Abstract

Introduction: Antithrombotic agents are one of major risk factors for delayed hemorrhage after colonic EMR. Whereas the patients without antithrombotic therapy can be performed colonic EMR relatively safe, there are several risks to receive colonic EMR. The aim of present study was to evaluate the risk factors of the delayed hemorrhage after colonic EMR in patients without antithrombotic therapy. Methods: The present study included 995 patients with colonic EMR from January 2013 to December 2016 in Saga Medical Centre Koseikan. The patients who received antithrombotic therapy were excluded from the study. The risk factors were evaluated regarding the patient-characteristics, the lesion-characteristics, and prevented hemoclips.

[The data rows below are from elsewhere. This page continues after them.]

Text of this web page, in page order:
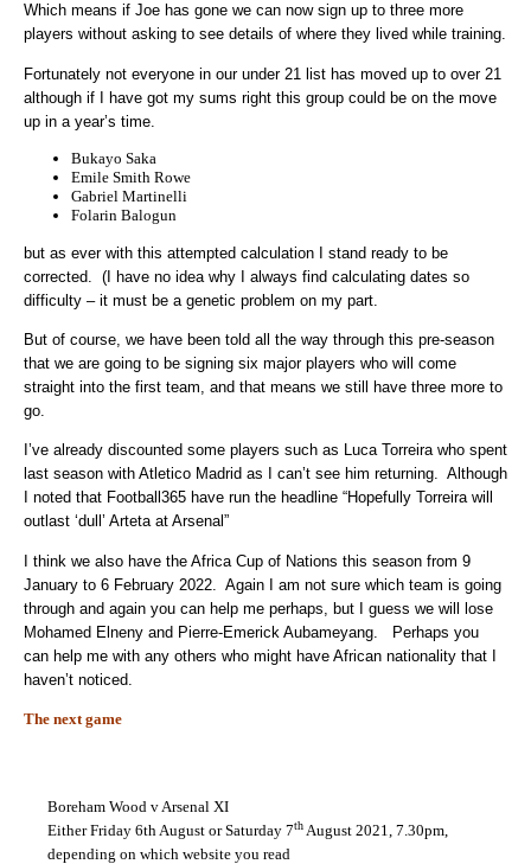
Which means if Joe has gone we can now sign up to three more
players without asking to see details of where they lived while training.
Fortunately not everyone in our under 21 list has moved up to over 21
although if I have got my sums right this group could be on the move
up in a year’s time.
Bukayo Saka
Emile Smith Rowe
Gabriel Martinelli
Folarin Balogun
but as ever with this attempted calculation I stand ready to be
corrected. (I have no idea why I always find calculating dates so
difficulty – it must be a genetic problem on my part.
But of course, we have been told all the way through this pre-season
that we are going to be signing six major players who will come
straight into the first team, and that means we still have three more to
go.
I’ve already discounted some players such as Luca Torreira who spent
last season with Atletico Madrid as I can’t see him returning. Although
I noted that Football365 have run the headline “Hopefully Torreira will
outlast ‘dull’ Arteta at Arsenal”
I think we also have the Africa Cup of Nations this season from 9
January to 6 February 2022. Again I am not sure which team is going
through and again you can help me perhaps, but I guess we will lose
Mohamed Elneny and Pierre-Emerick Aubameyang. Perhaps you
can help me with any others who might have African nationality that I
haven’t noticed.
The next game
Boreham Wood v Arsenal XI
Either Friday 6th August or Saturday 7th August 2021, 7.30pm,
depending on which website you read
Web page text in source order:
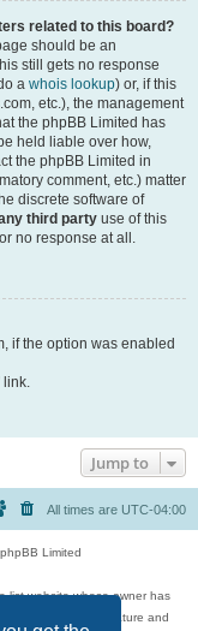
related to this board?
should be an
still gets no response
a whois lookup) or, if this
etc.), the management
the phpBB Limited has
held liable over how,
the phpBB Limited in
comment, etc.) matter
discrete software of
third party use of this
no response at all.
if the option was enabled
link.
Jump to
All times are UTC-04:00
Limited
list website whose owner has
games, and literature and
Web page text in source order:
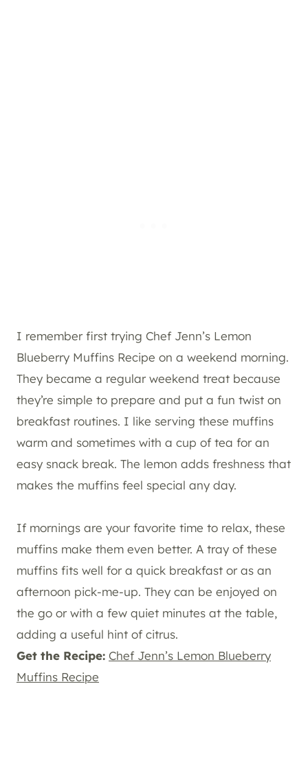
I remember first trying Chef Jenn’s Lemon
Blueberry Muffins Recipe on a weekend morning.
They became a regular weekend treat because
they’re simple to prepare and put a fun twist on
breakfast routines. I like serving these muffins
warm and sometimes with a cup of tea for an
easy snack break. The lemon adds freshness that
makes the muffins feel special any day.
If mornings are your favorite time to relax, these
muffins make them even better. A tray of these
muffins fits well for a quick breakfast or as an
afternoon pick-me-up. They can be enjoyed on
the go or with a few quiet minutes at the table,
adding a useful hint of citrus.
Get the Recipe: Chef Jenn’s Lemon Blueberry
Muffins Recipe
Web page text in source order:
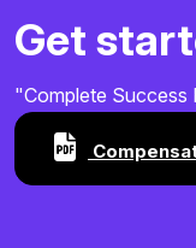
Get
"Complete Success
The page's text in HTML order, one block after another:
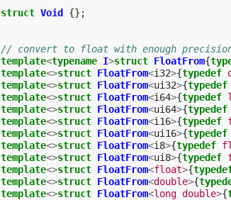
struct Void {};
// convert to float with enough
template<typename I>struct FloatFrom{
template<>struct FloatFrom<i32>{typedef
template<>struct FloatFrom<ui32>{typedef
template<>struct FloatFrom<i64>{typedef
template<>struct FloatFrom<ui64>{typedef
template<>struct FloatFrom<i16>{typedef
template<>struct FloatFrom<ui16>{typedef
template<>struct FloatFrom<i8>{typedef
template<>struct FloatFrom<ui8>{typedef
template<>struct FloatFrom<float>{
template<>struct FloatFrom<double>{
template<>struct FloatFrom<long double>{
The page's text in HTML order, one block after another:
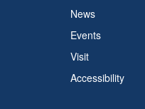
News
Events
Visit
Accessibility
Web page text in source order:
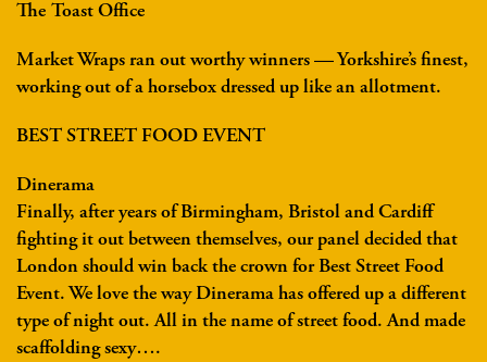
The Toast Office
Market Wraps ran out worthy winners — Yorkshire’s finest,
working out of a horsebox dressed up like an allotment.
BEST STREET FOOD EVENT
Dinerama
Finally, after years of Birmingham, Bristol and Cardiff
fighting it out between themselves, our panel decided that
London should win back the crown for Best Street Food
Event. We love the way Dinerama has offered up a different
type of night out. All in the name of street food. And made
scaffolding sexy….
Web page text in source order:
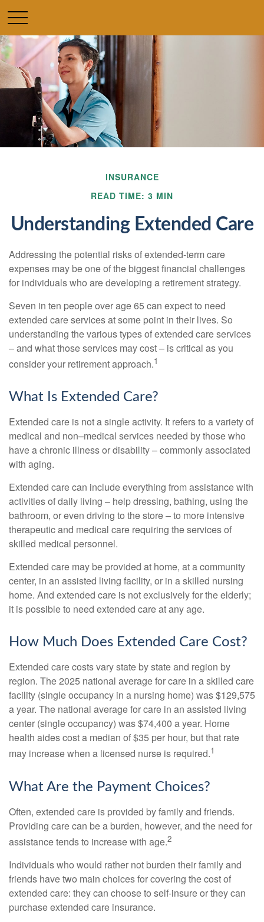
INSURANCE
READ TIME: 3 MIN
Understanding Extended Care
Addressing the potential risks of extended-term care
expenses may be one of the biggest financial challenges
for individuals who are developing a retirement strategy.
Seven in ten people over age 65 can expect to need
extended care services at some point in their lives. So
understanding the various types of extended care services
– and what those services may cost – is critical as you
consider your retirement approach.1
What Is Extended Care?
Extended care is not a single activity. It refers to a variety of
medical and non–medical services needed by those who
have a chronic illness or disability – commonly associated
with aging.
Extended care can include everything from assistance with
activities of daily living – help dressing, bathing, using the
bathroom, or even driving to the store – to more intensive
therapeutic and medical care requiring the services of
skilled medical personnel.
Extended care may be provided at home, at a community
center, in an assisted living facility, or in a skilled nursing
home. And extended care is not exclusively for the elderly;
it is possible to need extended care at any age.
How Much Does Extended Care Cost?
Extended care costs vary state by state and region by
region. The 2025 national average for care in a skilled care
facility (single occupancy in a nursing home) was $129,575
a year. The national average for care in an assisted living
center (single occupancy) was $74,400 a year. Home
health aides cost a median of $35 per hour, but that rate
may increase when a licensed nurse is required.1
What Are the Payment Choices?
Often, extended care is provided by family and friends.
Providing care can be a burden, however, and the need for
assistance tends to increase with age.2
Individuals who would rather not burden their family and
friends have two main choices for covering the cost of
extended care: they can choose to self-insure or they can
purchase extended care insurance.
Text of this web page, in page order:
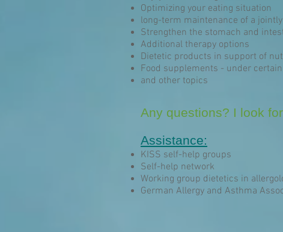
Optimizing your eating situation
long-term maintenance of a
Strengthen the stomach and
Additional therapy options
Dietetic products in support of
Food supplements - under
and other topics
Any questions? I look
Assistance:
KISS self-help groups
Self-help network
Working group dietetics in
German Allergy and Asthma
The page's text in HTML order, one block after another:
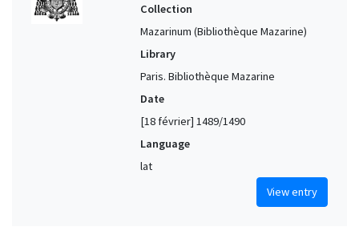
Collection
Mazarinum (Bibliothèque Mazarine)
Library
Paris. Bibliothèque Mazarine
Date
[18 février] 1489/1490
Language
lat
View entry
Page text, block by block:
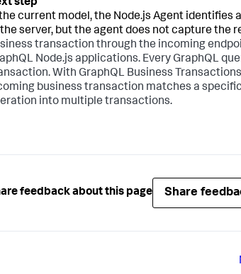
current model, the Node.js Agent
server, but the agent does not capture the
transaction through the incoming
Node.js applications. Every GraphQL
With GraphQL Business
business transaction matches a
into multiple transactions.
feedback about this page Share
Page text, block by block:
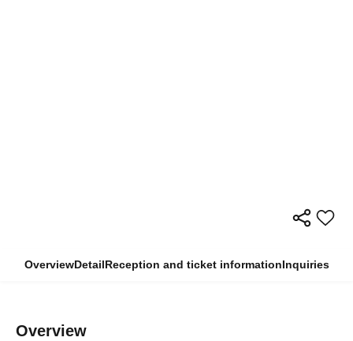
OverviewDetailReception and ticket informationInquiries
Overview
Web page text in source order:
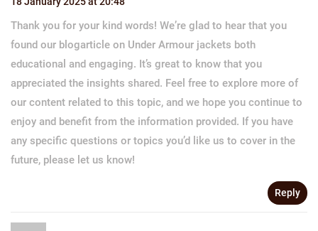
Thank you for your kind words! We’re glad to hear that you
found our blogarticle on Under Armour jackets both
educational and engaging. It’s great to know that you
appreciated the insights shared. Feel free to explore more of
our content related to this topic, and we hope you continue to
enjoy and benefit from the information provided. If you have
any specific questions or topics you’d like us to cover in the
future, please let us know!
Reply
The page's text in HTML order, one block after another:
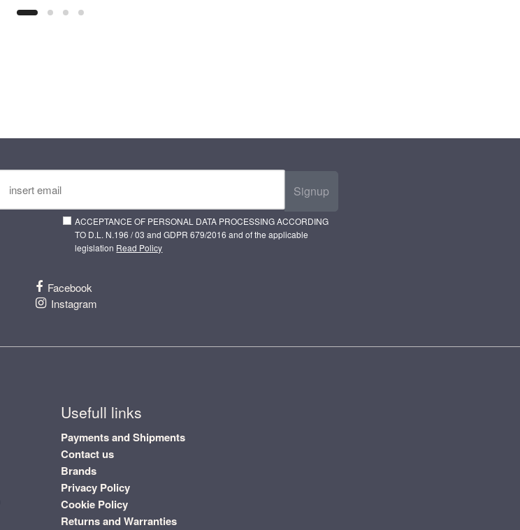
Signup
ACCEPTANCE OF PERSONAL DATA PROCESSING ACCORDING
TO D.L. N.196 / 03 and GDPR 679/2016 and of the applicable
legislation Read Policy
Facebook
Instagram
Usefull links
Payments and Shipments
Contact us
Brands
Privacy Policy
Cookie Policy
Returns and Warranties
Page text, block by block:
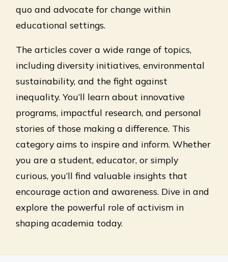
quo and advocate for change within
educational settings.
The articles cover a wide range of topics,
including diversity initiatives, environmental
sustainability, and the fight against
inequality. You’ll learn about innovative
programs, impactful research, and personal
stories of those making a difference. This
category aims to inspire and inform. Whether
you are a student, educator, or simply
curious, you’ll find valuable insights that
encourage action and awareness. Dive in and
explore the powerful role of activism in
shaping academia today.
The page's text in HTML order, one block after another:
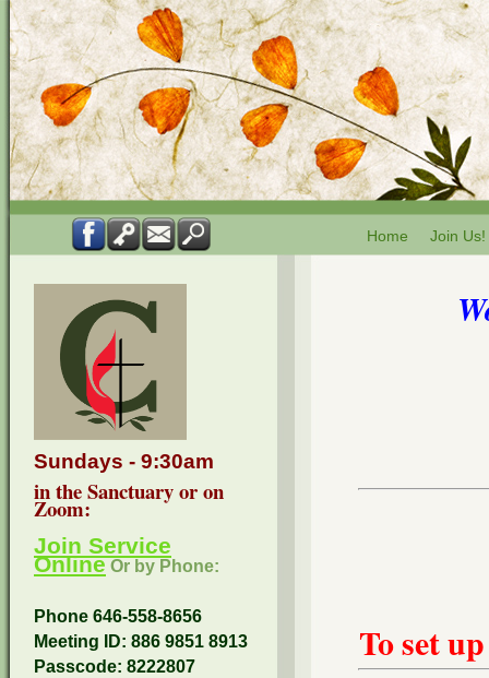
Home Join Us!
To set
Sundays - 9:30am
in the Sanctuary or on
Zoom:
Join Service
Online Or by Phone:
Phone 646-558-8656
Meeting ID: 886 9851 8913
Passcode: 8222807
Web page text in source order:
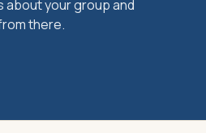
about your group and
there.
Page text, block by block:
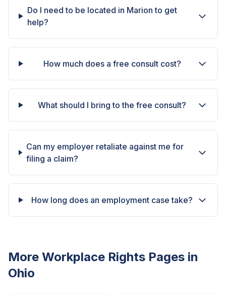
Do I need to be located in Marion to get
help?
How much does a free consult cost?
What should I bring to the free consult?
Can my employer retaliate against me for
filing a claim?
How long does an employment case take?
More Workplace Rights Pages in
Ohio
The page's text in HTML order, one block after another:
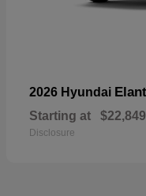
2026 Hyundai
Starting at $22,849
Disclosure
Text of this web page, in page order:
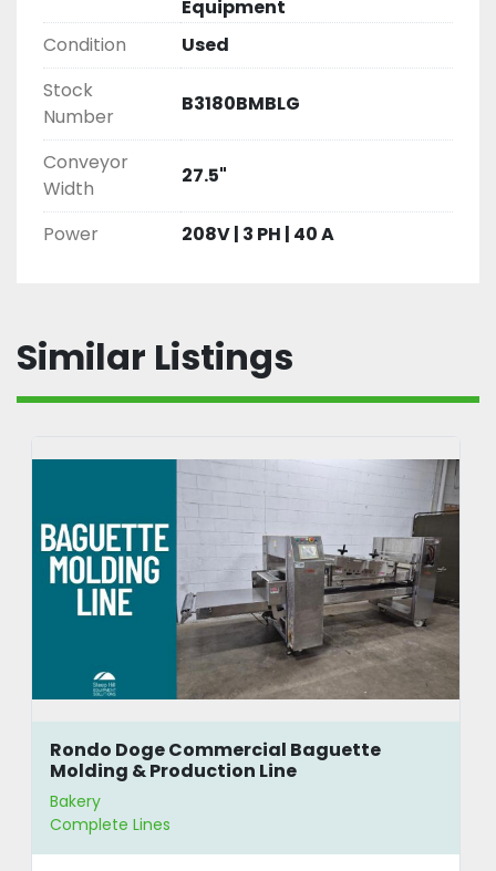
Equipment
Condition
Used
Stock
Number
B3180BMBLG
Conveyor
Width
27.5"
Power 208V | 3 PH | 40 A
Similar Listings
Rondo Doge Commercial Baguette
Molding & Production Line
Bakery
Complete Lines
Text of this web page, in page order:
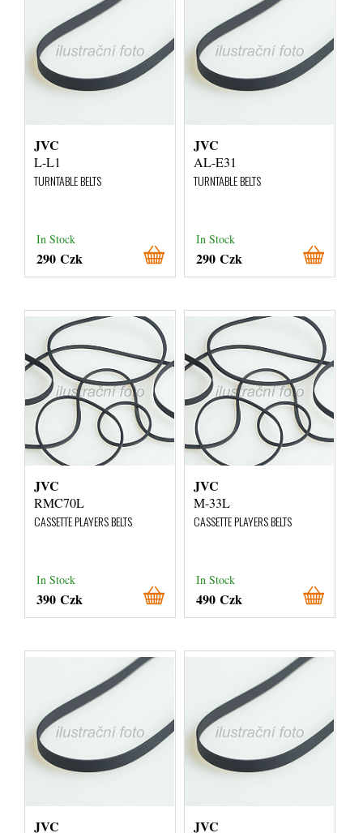
JVC
L-L1
TURNTABLE BELTS
In Stock
290 Czk
JVC
AL-E31
TURNTABLE BELTS
In Stock
290 Czk
JVC
RMC70L
CASSETTE PLAYERS BELTS
In Stock
390 Czk
JVC
M-33L
CASSETTE PLAYERS BELTS
In Stock
490 Czk
JVC JVC
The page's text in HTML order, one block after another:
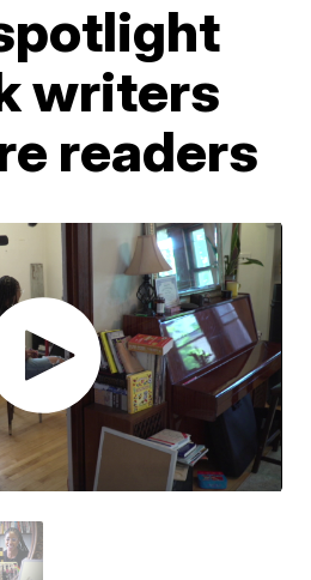
writers
readers
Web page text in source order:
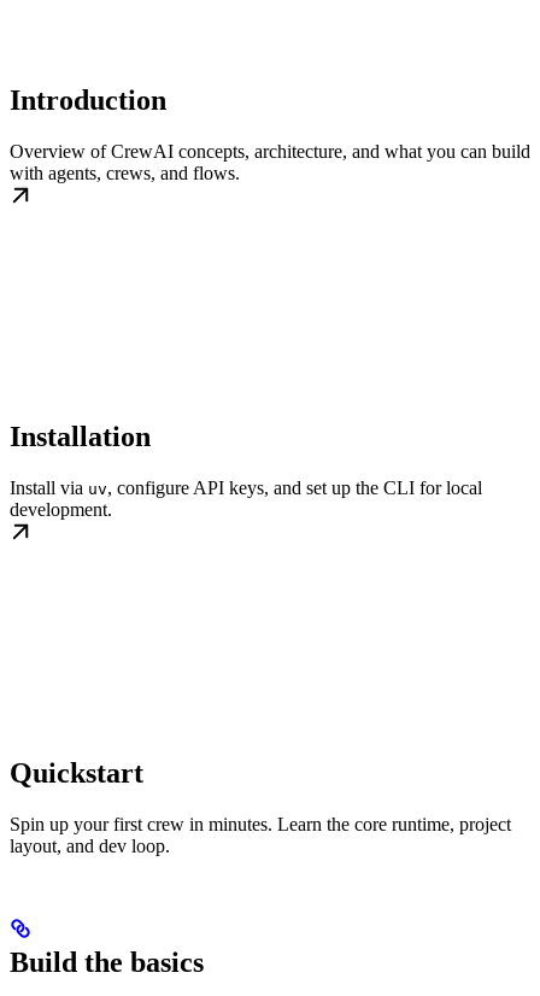
Introduction
Overview of CrewAI concepts, architecture, and what you can build
with agents, crews, and flows.
Installation
Install via uv, configure API keys, and set up the CLI for local
development.
Quickstart
Spin up your first crew in minutes. Learn the core runtime, project
layout, and dev loop.
Build the basics
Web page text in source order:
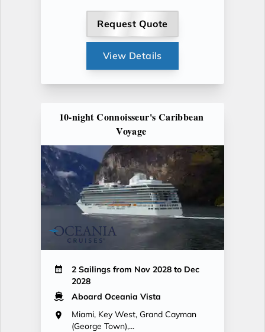
Request Quote
View Details
10-night Connoisseur's Caribbean
Voyage
2 Sailings from Nov 2028 to Dec
2028
Aboard Oceania Vista
Miami, Key West, Grand Cayman
(George Town),...
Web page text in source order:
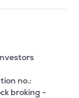
no.:
broking -
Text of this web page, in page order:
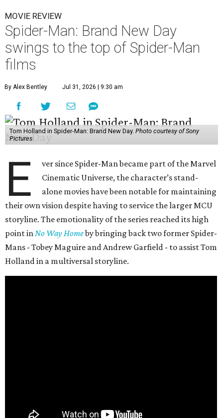
MOVIE REVIEW
Spider-Man: Brand New Day
swings to the top of Spider-Man
films
By Alex Bentley Jul 31, 2026 | 9:30 am
Tom Holland in Spider-Man: Brand New Day. Photo courtesy of Sony
Pictures
E
ver since Spider-Man became part of the Marvel
Cinematic Universe, the character’s stand-
alone movies have been notable for maintaining
their own vision despite having to service the larger MCU
storyline. The emotionality of the series reached its high
point inNo Way Homeby bringing back two former Spider-
Mans - Tobey Maguire and Andrew Garfield - to assist Tom
Holland in a multiversal storyline.
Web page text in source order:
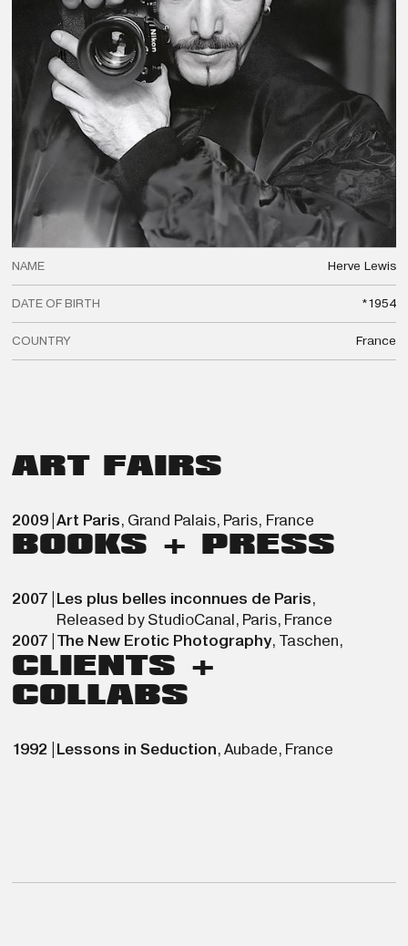
NAME Herve Lewis
DATE OF BIRTH *1954
COUNTRY France
ART FAIRS
2009 Art Paris, Grand Palais, Paris, France
BOOKS + PRESS
2007 Les plus belles inconnues de Paris,
Released by StudioCanal , Paris, France
2007 The New Erotic Photography, Taschen,
CLIENTS +
COLLABS
1992 Lessons in Seduction, Aubade, France
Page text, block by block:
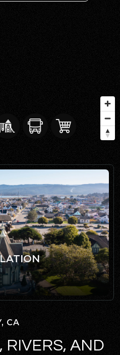
CA
RIVERS, AND
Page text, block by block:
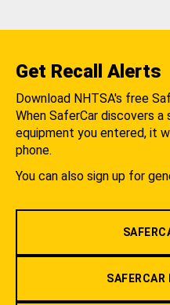
Get Recall Alerts
Download NHTSA's free
When SaferCar discovers
equipment you entered, it
phone.
You can also sign up for
SAFERCAR
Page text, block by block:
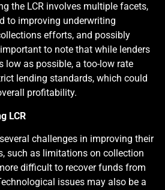
the LCR involves multiple facets,
to improving underwriting
efforts, and possibly
to note that while lenders
low as possible, a too-low rate
lending standards, which could
profitability.
LCR
challenges in improving their
such as limitations on collection
difficult to recover funds from
issues may also be a
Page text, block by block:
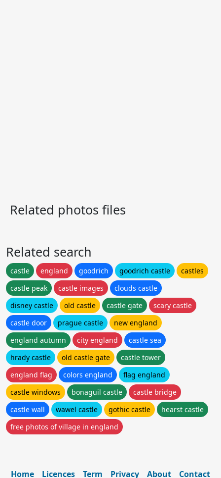
Related photos files
Related search
castle england goodrich goodrich castle
castles
castle peak
castle images
clouds castle
disney castle
old castle castle gate
scary castle
castle door
prague castle
new england
england autumn
city england
castle sea
hrady castle
old castle gate
castle tower
england flag
colors england
flag england
castle windows
bonaguil castle
castle bridge
castle wall
wawel castle gothic castle
hearst castle
free photos of village in england
Home Licences Term Privacy About Contact
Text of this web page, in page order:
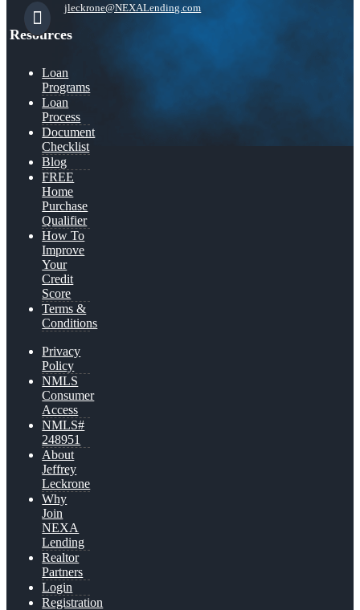
jleckrone@NEXALending.com
Resources
Loan
Programs
Loan
Process
Document
Checklist
Blog
FREE
Home
Purchase
Qualifier
How To
Improve
Your
Credit
Score
Terms &
Conditions
Privacy
Policy
NMLS
Consumer
Access
NMLS#
248951
About
Jeffrey
Leckrone
Why
Join
NEXA
Lending
Realtor
Partners
Login
Registration
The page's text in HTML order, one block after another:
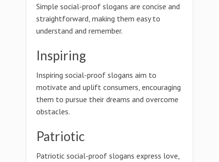
Simple social-proof slogans are concise and
straightforward, making them easy to
understand and remember.
Inspiring
Inspiring social-proof slogans aim to
motivate and uplift consumers, encouraging
them to pursue their dreams and overcome
obstacles.
Patriotic
Patriotic social-proof slogans express love,
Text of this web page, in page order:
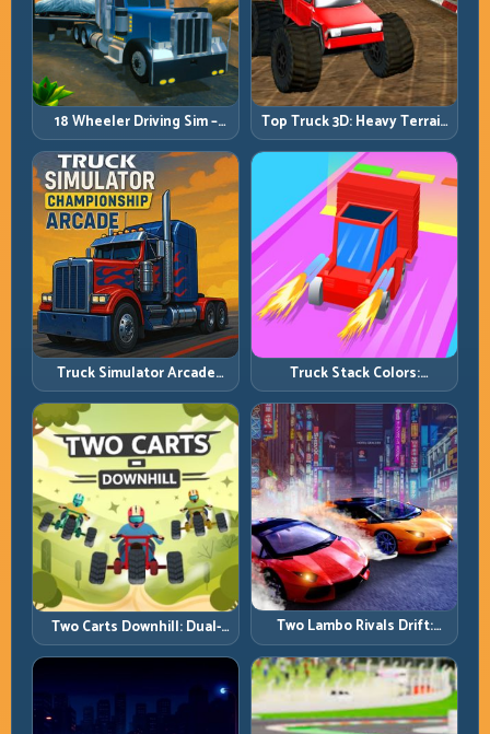
18 Wheeler Driving Sim –
Mountain Freight Discipline
Top Truck 3D: Heavy Terrain
Racing with Controlled
Momentum
Truck Simulator Arcade
Championship: Competitive
Heavy-Truck Racing
Truck Stack Colors:
Collection Efficiency and
Route Precision
Two Carts Downhill: Dual-
Lane Timing and Split Focus
Control
Two Lambo Rivals Drift:
Head-to-Head Supercar
Slide Battles

Delayed hemorrhage was defined that the emergency endoscopic hemostasis was applied for bleeding more than 24 h after the EMR procedure. Results: Totally, 2,034 polyps of 995 patients were evaluated in the present study. The average of age was 68.0 years old and the average polyp size was 7.6 mm. Delayed hemorrhage occurred in 14 patients (1.4%). Multivariate analysis indicated that delayed hemorrhage occurred more frequently in the young patients (age <70 years old, P<0.01), and in the large polyp (size >10mm, P=0.01). Prevented hemoclips were applied for the 284 patients (28.5%), and the clips were not statistically effective for delayed bleeding. Conclusion: The present pilot retrospective chart review suggested that the relatively young age (age <70 years old) and the relatively large polyps (size >10 mm) might be risks for the patients without antithrombotic therapy, which warrant a further clinical trial with multicenter study in Japan.